Everything from the line containing "so again [23, 534]" to the close of the listing below should be retyped exactly, and nothing before it.

START Data in this exercise

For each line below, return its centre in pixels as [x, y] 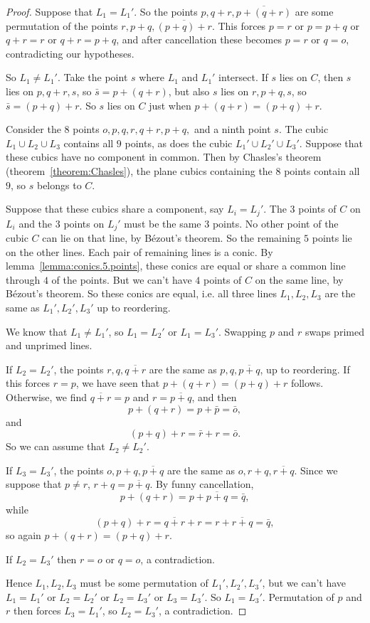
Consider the [33, 129]
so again [23, 534]
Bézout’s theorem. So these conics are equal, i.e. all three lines [141, 293]
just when [170, 105]
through [23, 279]
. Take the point [92, 77]
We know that [37, 331]
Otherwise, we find [47, 396]

END Data in this exercise

--- Output ---
so again [23, 534]
Bézout’s theorem. So these conics are equal, i.e. all three lines [141, 293]
just when [170, 105]
through [23, 279]
. Take the point [92, 77]
We know that [37, 331]
Otherwise, we find [47, 396]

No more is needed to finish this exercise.